Lots of work has been put into making AMD designed GPUs to work nicely with GPU accelerated frameworks like PyTorch. Despite this, getting performant code on non-NVIDIA graphics cards can be challenging for both users and developers. Even in the case where the developer has appropriately optimised for each platform there are often gaps in performance where, at the driver-level, instructions to the GPU may not be optimised fully. This is because software developed using CUDA can benefit from optimisations like operation-fusing without having to specify in many cases.

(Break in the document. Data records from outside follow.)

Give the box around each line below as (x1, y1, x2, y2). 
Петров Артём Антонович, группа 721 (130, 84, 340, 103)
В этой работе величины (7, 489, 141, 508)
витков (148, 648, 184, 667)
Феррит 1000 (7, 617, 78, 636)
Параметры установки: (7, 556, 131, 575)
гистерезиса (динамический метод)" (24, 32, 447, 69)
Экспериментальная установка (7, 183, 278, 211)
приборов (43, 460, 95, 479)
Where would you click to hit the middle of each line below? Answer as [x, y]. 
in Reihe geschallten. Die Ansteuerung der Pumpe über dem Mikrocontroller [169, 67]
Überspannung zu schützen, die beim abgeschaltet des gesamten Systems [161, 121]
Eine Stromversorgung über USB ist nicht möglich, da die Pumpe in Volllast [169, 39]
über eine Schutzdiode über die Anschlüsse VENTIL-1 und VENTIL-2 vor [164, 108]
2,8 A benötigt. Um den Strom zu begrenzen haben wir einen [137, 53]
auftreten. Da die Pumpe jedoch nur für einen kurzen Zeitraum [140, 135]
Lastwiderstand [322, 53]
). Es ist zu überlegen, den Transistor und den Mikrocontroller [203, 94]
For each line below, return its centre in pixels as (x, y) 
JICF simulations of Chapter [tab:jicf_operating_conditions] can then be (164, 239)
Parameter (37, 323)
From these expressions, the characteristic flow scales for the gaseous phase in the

This may not be much of a concern for most researchers as we simply use what is available to us. Most of the time this is usually NVIDIA GPUs and there is hardly a choice to it. NVIDIA is aware of this and prices their products accordingly. Part of the problem is that system designers just dont have an incentive to build AMD platfroms other than for highly specialised machines.

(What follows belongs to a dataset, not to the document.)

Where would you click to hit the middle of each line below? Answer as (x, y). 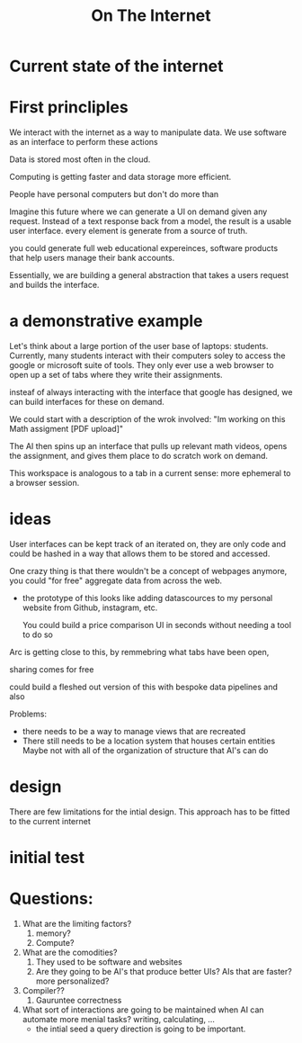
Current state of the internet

This does not mean that AMD is not competitive, as of this post the fastest supercomputer in the world is powered by AMD instinct GPUs. AMD products comparable to NVIDIA in terms of price often exceed them in important specs like memory bandwidth which is key for heavy compute applications like deep learning. This is important as NVIDIA has been continuously skimping on memory bandwidth to increase seperation to their halo-tier products like their DGX-A100 systems. An example of this is the RTX 2000, a workstation card present in many systems for its CUDA capability but also its small footprint. This has been quietly re-released as the RTX A2000 with more CUDA cores (and proportionally higher MSRP) but also a cut-down memory bus.

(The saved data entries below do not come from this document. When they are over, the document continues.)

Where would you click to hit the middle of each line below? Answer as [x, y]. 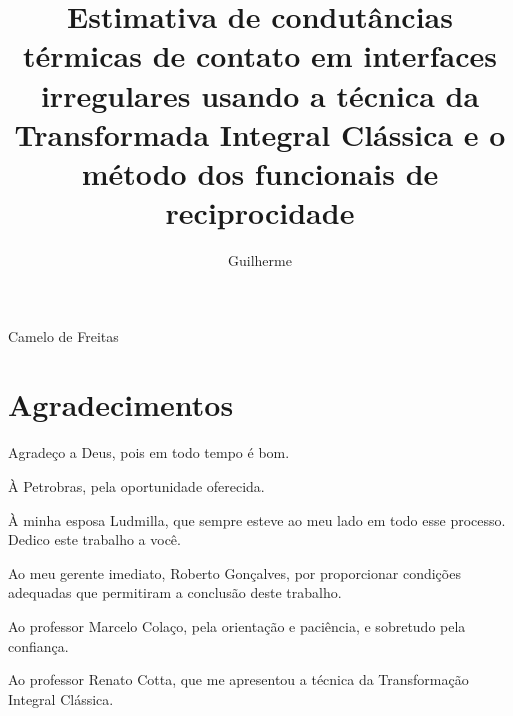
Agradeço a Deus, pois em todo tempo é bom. [149, 452]
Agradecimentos [121, 404]
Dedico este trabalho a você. [94, 539]
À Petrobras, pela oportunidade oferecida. [136, 485]
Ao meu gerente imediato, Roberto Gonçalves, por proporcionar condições [234, 572]
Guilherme [260, 260]
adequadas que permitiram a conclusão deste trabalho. [175, 592]
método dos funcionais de [260, 172]

In order to convince system designers to provide more options we need better benchmarks, but given the problems mentioned above how do we actually compare performance between AMD and NVIDIA cards in an apples to apples manner?
This is where ZLUDA comes in, ZLUDA is an open-source port of CUDA onto AMD’s ROCm platform. This is not a total rewrite of CUDA but rather a translation layer that allows software to interface with the GPU as if it were a CUDA device. This means that any underlying (supported) hardware can benefit from the software optimisation that has gone on under the hood in CUDA.
NAMD is a Molecular Dynamics engine known for its GPU support, here AMD GPUs perform comparably at equivalent price brackets.
And here we can see that the ZLUDA (Top) actually performs better than the AMD HiP implementations (Below).
Overall ZLUDA on AMD GPUs when compared to OpenCL often performs better in raw compute. Its not perfect, but given its true killer feature is a drop-in replacement driver, I was quite impressed by this.
The story behind this project is also interesting, orginally written by a developer at Intel (Andrzej Janik) originally as an open-source driver for Intel integrated graphics. When Intel started to make its move into the discrete GPU market he was recruited to develop ZLUDA for their ARC GPUs. The Intel ARC team eventually pulled out of the deal and the original developer also had to stop due to personal reasons.
In 2022 AMD contracted Andrzej Janik to develop ZLUDA for AMD GPUs and have clearly been successful but in February 2024, AMD ended their contract halting development. Andrzej’s contract stated that upon ending the contract that the software was to be made open source (Where can I find lawyers like this?) and available for anyone with a compatiable GPU to try.